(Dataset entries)
----------

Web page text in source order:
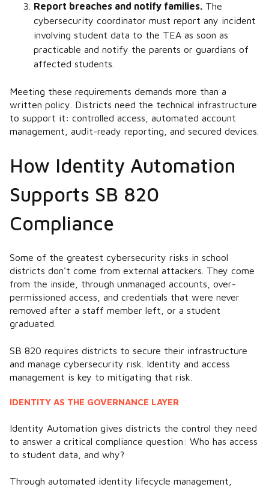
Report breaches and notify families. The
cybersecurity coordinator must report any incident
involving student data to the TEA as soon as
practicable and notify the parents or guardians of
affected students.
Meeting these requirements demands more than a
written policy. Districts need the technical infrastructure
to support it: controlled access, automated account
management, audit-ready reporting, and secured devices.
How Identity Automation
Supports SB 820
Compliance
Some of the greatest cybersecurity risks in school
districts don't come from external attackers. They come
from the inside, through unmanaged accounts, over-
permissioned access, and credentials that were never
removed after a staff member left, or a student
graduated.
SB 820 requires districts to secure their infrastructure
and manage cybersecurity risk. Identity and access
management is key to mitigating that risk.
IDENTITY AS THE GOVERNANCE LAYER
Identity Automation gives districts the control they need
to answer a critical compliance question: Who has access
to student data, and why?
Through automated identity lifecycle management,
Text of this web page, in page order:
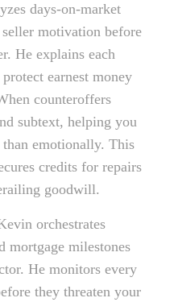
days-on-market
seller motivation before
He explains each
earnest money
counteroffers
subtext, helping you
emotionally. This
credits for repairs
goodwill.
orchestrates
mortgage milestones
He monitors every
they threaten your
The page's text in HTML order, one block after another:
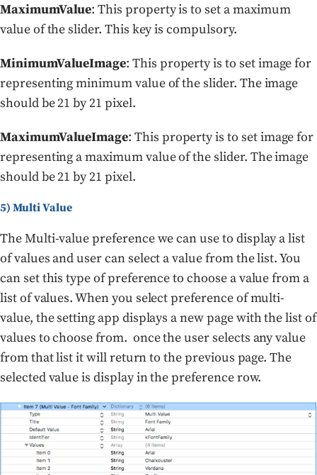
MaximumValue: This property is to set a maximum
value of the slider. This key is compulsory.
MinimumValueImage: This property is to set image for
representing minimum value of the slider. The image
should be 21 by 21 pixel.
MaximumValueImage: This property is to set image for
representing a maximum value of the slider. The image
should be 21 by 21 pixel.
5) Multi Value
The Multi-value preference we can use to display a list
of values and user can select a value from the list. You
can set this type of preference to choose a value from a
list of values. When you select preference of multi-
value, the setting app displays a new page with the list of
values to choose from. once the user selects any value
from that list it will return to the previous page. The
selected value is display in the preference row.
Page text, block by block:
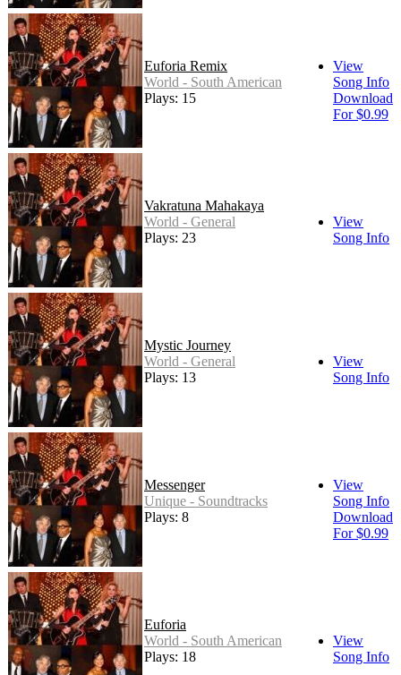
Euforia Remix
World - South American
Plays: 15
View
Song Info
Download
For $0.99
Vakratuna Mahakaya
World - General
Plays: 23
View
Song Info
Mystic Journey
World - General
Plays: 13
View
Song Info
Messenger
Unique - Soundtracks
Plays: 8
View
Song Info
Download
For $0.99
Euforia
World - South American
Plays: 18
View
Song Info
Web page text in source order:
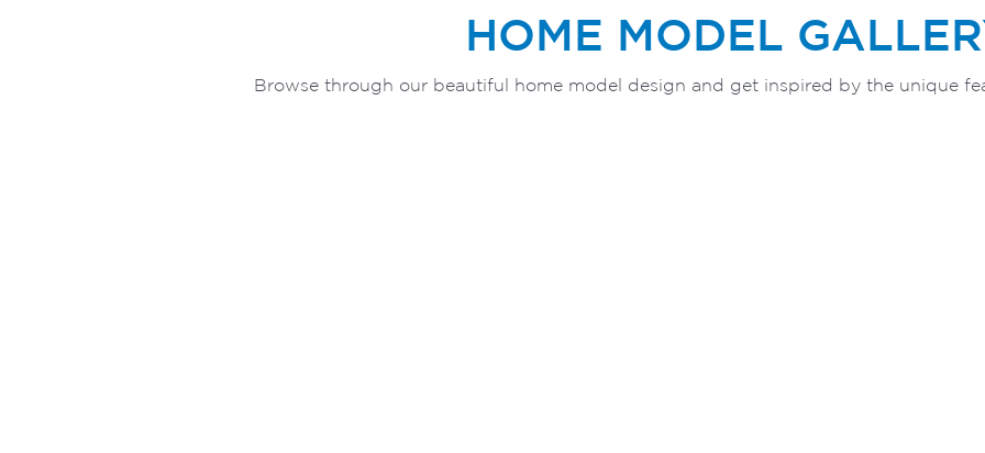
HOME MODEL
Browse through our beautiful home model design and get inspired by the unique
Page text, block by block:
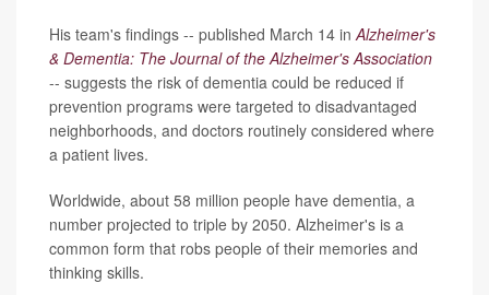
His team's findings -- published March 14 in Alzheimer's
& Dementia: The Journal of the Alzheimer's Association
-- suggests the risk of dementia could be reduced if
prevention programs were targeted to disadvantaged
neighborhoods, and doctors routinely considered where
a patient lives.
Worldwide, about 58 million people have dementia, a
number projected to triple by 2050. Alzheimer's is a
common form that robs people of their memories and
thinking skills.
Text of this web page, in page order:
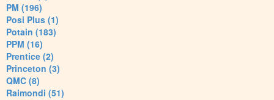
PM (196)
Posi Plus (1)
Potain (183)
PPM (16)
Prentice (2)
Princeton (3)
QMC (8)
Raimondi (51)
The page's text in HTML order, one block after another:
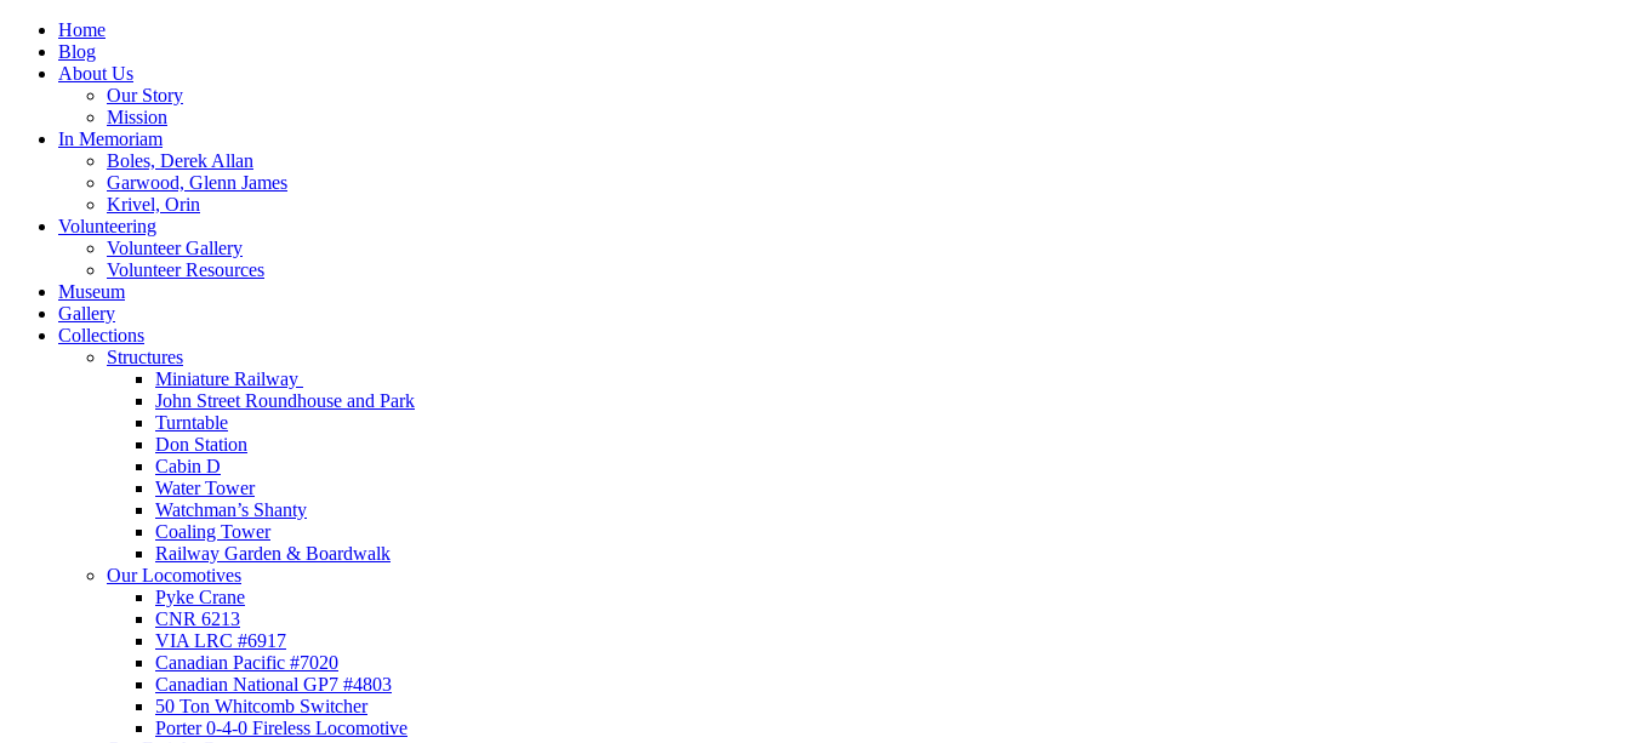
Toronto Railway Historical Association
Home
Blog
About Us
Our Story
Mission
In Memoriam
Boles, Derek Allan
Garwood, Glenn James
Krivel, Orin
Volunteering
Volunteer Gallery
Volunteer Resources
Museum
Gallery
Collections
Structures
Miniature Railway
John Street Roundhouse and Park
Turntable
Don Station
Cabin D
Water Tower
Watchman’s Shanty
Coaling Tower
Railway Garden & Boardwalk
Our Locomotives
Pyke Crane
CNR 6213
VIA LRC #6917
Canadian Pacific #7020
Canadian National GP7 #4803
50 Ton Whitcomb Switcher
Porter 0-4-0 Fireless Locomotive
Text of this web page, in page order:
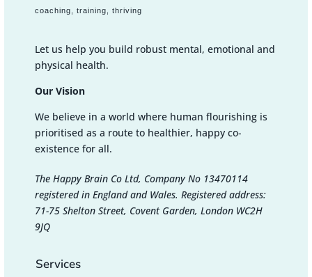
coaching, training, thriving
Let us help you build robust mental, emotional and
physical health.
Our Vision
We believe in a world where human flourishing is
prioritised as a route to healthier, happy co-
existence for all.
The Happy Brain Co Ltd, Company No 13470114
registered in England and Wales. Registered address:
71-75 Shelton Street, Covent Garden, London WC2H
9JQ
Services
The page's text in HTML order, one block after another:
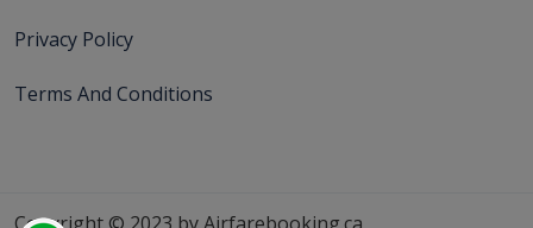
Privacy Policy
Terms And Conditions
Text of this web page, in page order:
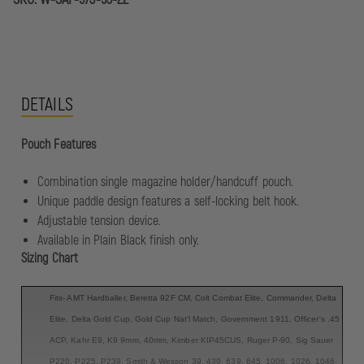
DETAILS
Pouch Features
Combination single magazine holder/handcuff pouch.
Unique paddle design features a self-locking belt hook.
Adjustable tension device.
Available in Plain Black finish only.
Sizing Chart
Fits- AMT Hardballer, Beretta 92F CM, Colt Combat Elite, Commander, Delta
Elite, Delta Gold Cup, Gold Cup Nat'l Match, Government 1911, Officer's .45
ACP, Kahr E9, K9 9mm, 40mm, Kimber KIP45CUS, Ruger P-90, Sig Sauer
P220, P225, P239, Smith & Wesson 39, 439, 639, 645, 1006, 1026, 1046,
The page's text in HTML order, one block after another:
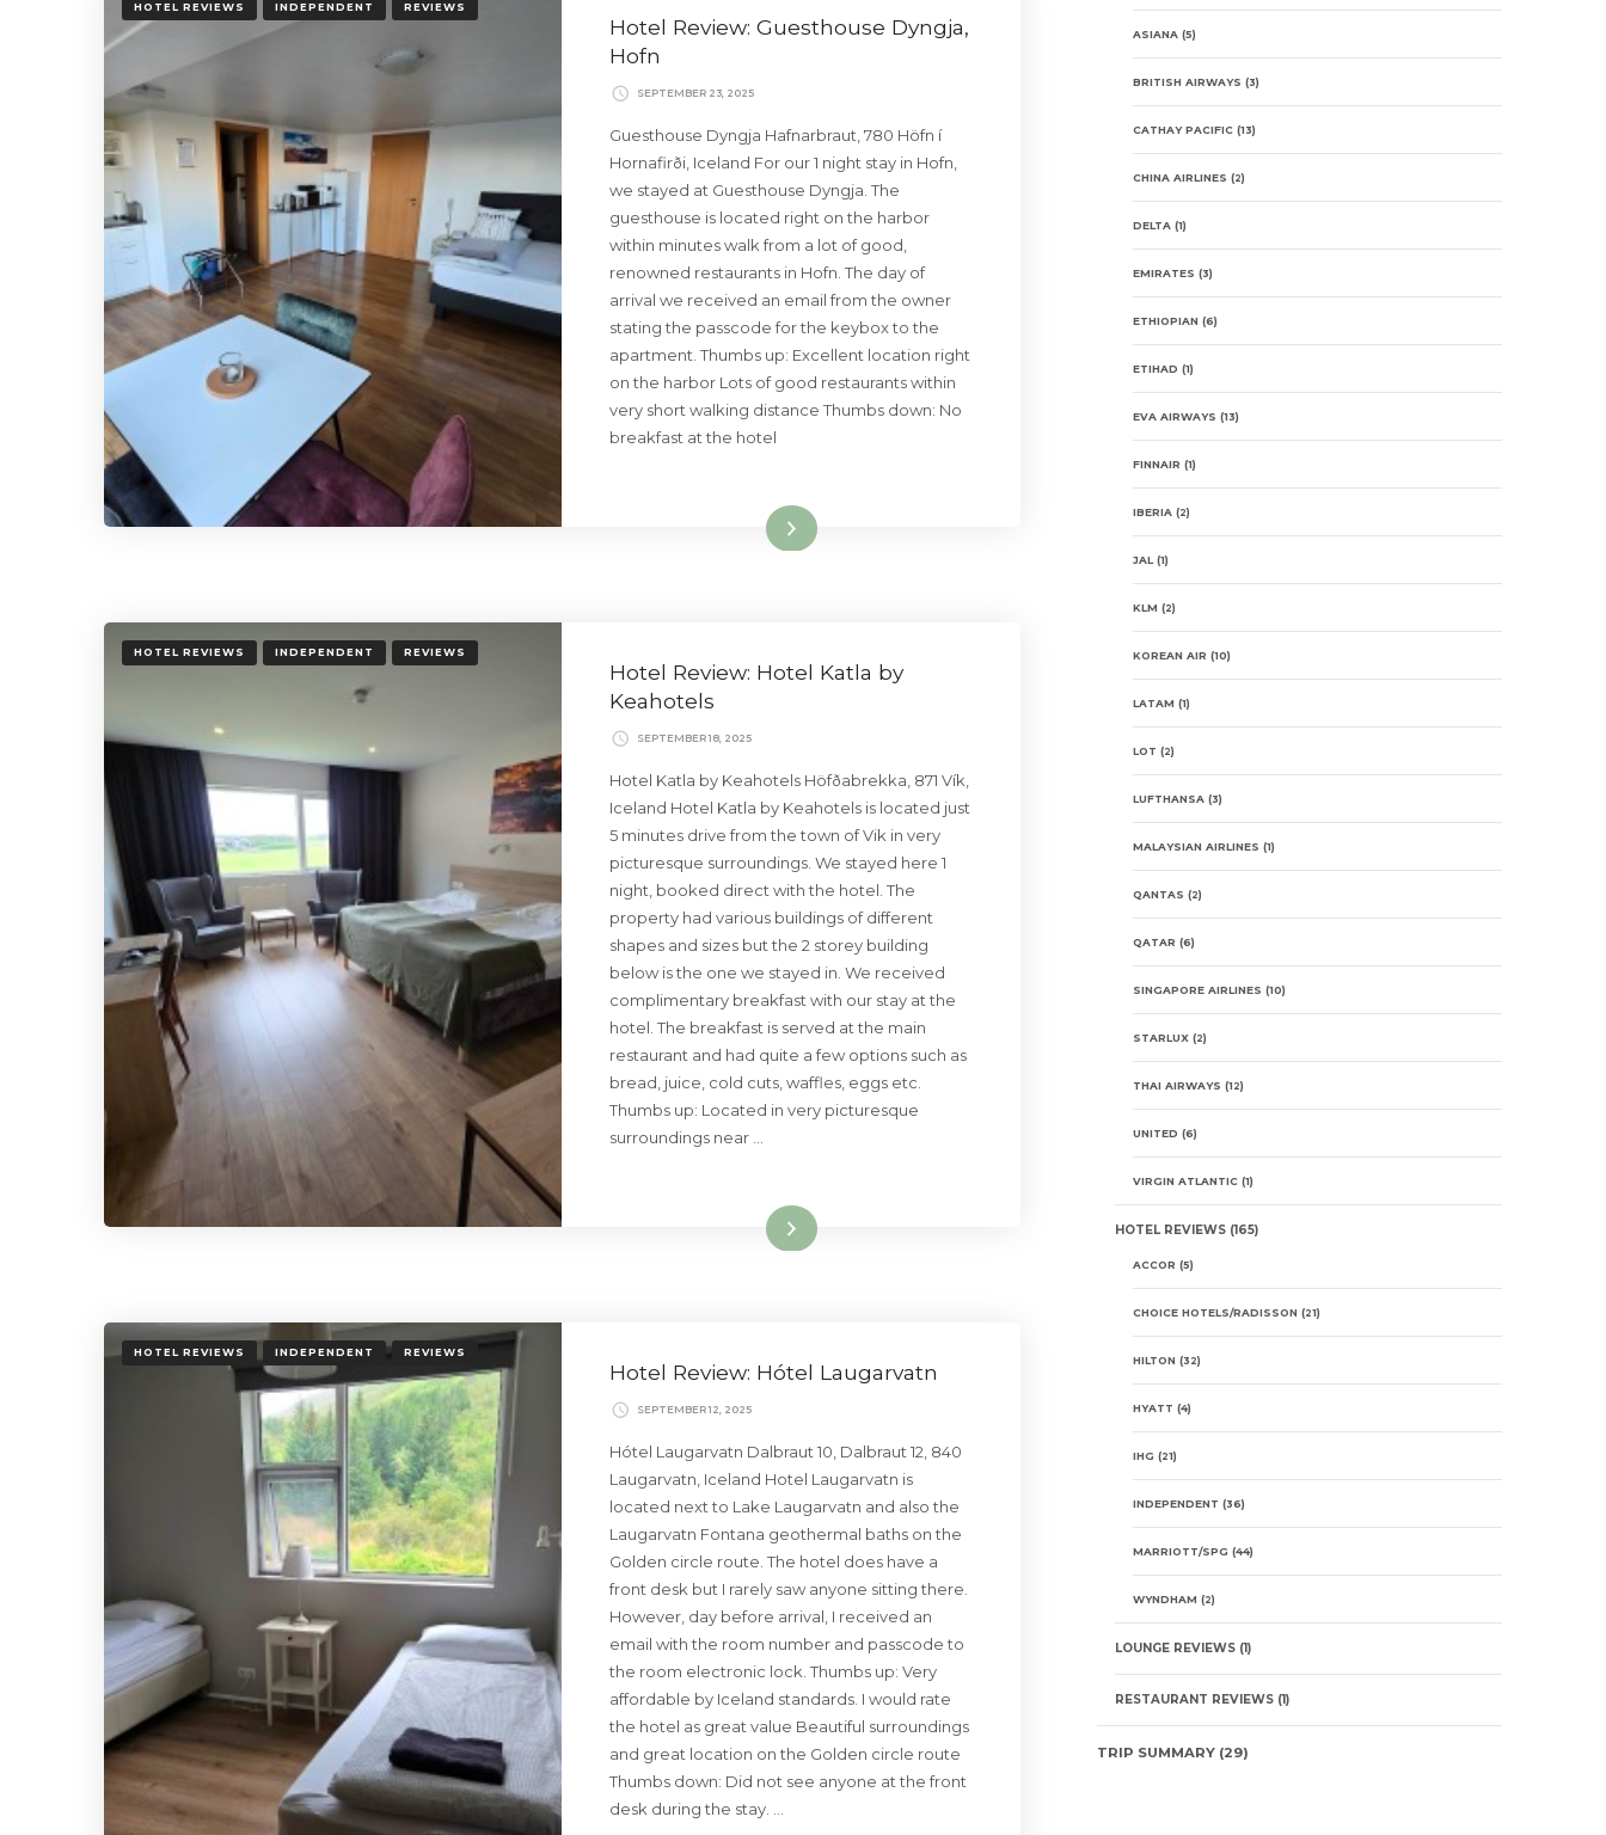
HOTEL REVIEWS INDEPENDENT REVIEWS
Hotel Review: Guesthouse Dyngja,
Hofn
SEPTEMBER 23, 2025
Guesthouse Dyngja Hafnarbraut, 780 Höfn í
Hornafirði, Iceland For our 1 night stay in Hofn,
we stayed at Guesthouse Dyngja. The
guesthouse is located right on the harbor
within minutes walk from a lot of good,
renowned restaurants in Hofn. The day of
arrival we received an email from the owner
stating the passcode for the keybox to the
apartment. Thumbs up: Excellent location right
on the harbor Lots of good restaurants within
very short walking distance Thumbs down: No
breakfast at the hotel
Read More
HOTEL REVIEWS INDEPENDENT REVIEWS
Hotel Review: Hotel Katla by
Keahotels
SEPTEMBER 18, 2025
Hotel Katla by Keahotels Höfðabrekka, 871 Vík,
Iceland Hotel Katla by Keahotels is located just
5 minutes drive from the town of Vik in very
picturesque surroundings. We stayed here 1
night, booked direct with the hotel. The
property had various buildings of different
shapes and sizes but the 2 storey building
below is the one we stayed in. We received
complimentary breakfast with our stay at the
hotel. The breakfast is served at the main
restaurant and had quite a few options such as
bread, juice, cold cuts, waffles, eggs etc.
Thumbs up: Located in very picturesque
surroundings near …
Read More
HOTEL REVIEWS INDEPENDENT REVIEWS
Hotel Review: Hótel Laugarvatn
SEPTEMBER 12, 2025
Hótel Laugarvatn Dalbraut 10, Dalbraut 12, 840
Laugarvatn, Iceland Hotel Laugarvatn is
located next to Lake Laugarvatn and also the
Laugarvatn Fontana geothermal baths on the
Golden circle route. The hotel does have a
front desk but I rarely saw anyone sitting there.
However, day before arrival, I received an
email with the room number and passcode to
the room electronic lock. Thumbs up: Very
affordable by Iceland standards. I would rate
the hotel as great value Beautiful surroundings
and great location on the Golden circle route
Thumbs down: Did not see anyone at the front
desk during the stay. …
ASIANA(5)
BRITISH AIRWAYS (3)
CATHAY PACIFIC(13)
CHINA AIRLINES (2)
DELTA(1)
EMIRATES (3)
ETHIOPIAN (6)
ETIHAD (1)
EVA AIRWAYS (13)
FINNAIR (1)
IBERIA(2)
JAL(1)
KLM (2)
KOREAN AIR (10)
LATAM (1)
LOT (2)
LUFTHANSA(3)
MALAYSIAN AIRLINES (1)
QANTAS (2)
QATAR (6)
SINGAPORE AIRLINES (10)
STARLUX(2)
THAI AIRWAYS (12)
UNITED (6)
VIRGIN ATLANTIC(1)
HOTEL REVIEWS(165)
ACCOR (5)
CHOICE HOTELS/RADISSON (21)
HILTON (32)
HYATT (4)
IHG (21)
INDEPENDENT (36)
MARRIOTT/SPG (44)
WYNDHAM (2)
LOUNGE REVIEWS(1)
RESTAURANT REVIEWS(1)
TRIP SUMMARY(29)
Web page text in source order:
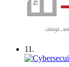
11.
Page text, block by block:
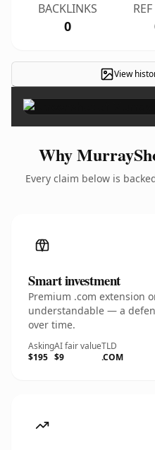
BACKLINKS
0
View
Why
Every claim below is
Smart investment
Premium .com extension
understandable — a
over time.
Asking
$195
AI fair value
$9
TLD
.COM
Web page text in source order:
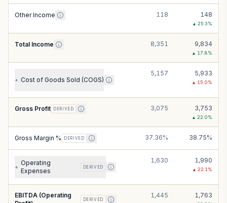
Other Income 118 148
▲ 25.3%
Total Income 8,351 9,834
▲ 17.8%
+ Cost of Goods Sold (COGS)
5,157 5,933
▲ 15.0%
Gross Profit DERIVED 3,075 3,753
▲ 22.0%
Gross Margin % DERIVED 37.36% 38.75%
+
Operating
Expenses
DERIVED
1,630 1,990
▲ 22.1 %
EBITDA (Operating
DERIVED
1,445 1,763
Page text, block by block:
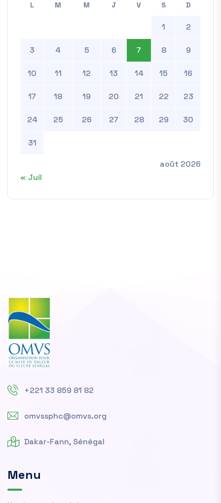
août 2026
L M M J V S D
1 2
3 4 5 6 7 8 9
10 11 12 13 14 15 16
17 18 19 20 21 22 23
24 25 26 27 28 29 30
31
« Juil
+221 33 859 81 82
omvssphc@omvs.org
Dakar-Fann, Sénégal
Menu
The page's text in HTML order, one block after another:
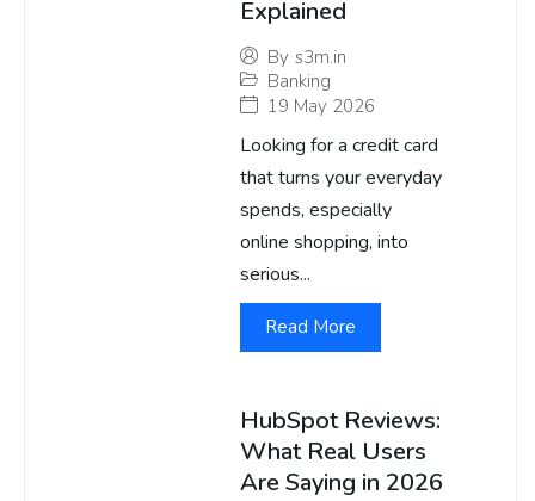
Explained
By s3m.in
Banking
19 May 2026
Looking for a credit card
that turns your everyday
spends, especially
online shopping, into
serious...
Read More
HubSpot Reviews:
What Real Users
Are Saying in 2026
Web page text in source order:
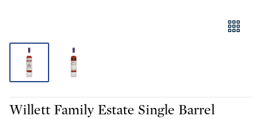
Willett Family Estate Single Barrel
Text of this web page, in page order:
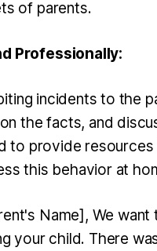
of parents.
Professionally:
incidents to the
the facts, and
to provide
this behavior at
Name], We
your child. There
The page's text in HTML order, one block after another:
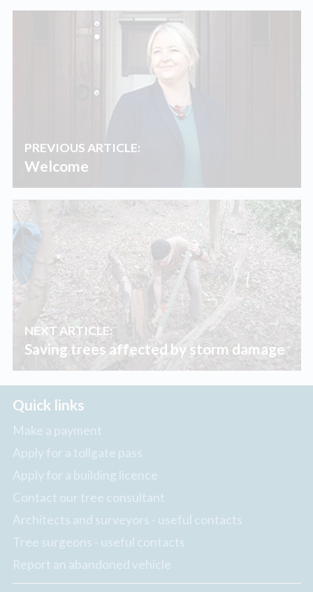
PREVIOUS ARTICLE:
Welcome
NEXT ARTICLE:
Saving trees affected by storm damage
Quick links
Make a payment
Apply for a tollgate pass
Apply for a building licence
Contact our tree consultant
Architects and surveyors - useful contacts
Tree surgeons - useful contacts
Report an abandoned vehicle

----------

Go to the line above holding "SEPTEMBER 12, 2025", then copy exactly each line down to and including the one holding "Looking for a credit card", leaving pictures out.

Written reply ->
SEPTEMBER 12, 2025
Hótel Laugarvatn Dalbraut 10, Dalbraut 12, 840
Laugarvatn, Iceland Hotel Laugarvatn is
located next to Lake Laugarvatn and also the
Laugarvatn Fontana geothermal baths on the
Golden circle route. The hotel does have a
front desk but I rarely saw anyone sitting there.
However, day before arrival, I received an
email with the room number and passcode to
the room electronic lock. Thumbs up: Very
affordable by Iceland standards. I would rate
the hotel as great value Beautiful surroundings
and great location on the Golden circle route
Thumbs down: Did not see anyone at the front
desk during the stay. …
ASIANA(5)
BRITISH AIRWAYS (3)
CATHAY PACIFIC(13)
CHINA AIRLINES (2)
DELTA(1)
EMIRATES (3)
ETHIOPIAN (6)
ETIHAD (1)
EVA AIRWAYS (13)
FINNAIR (1)
IBERIA(2)
JAL(1)
KLM (2)
KOREAN AIR (10)
LATAM (1)
LOT (2)
LUFTHANSA(3)
MALAYSIAN AIRLINES (1)
QANTAS (2)
QATAR (6)
SINGAPORE AIRLINES (10)
STARLUX(2)
THAI AIRWAYS (12)
UNITED (6)
VIRGIN ATLANTIC(1)
HOTEL REVIEWS(165)
ACCOR (5)
CHOICE HOTELS/RADISSON (21)
HILTON (32)
HYATT (4)
IHG (21)
INDEPENDENT (36)
MARRIOTT/SPG (44)
WYNDHAM (2)
LOUNGE REVIEWS(1)
RESTAURANT REVIEWS(1)
TRIP SUMMARY(29)
Web page text in source order:
11.
Page text, block by block:
BACKLINKS
0
View
Why
Every claim below is
Smart investment
Premium .com extension
understandable — a
over time.
Asking
$195
AI fair value
$9
TLD
.COM
Web page text in source order:
Other Income 118 148
▲ 25.3%
Total Income 8,351 9,834
▲ 17.8%
+ Cost of Goods Sold (COGS)
5,157 5,933
▲ 15.0%
Gross Profit DERIVED 3,075 3,753
▲ 22.0%
Gross Margin % DERIVED 37.36% 38.75%
+
Operating
Expenses
DERIVED
1,630 1,990
▲ 22.1 %
EBITDA (Operating
DERIVED
1,445 1,763
Page text, block by block:
août 2026
L M M J V S D
1 2
3 4 5 6 7 8 9
10 11 12 13 14 15 16
17 18 19 20 21 22 23
24 25 26 27 28 29 30
31
« Juil
+221 33 859 81 82
omvssphc@omvs.org
Dakar-Fann, Sénégal
Menu
The page's text in HTML order, one block after another:
Explained
By s3m.in
Banking
19 May 2026
Looking for a credit card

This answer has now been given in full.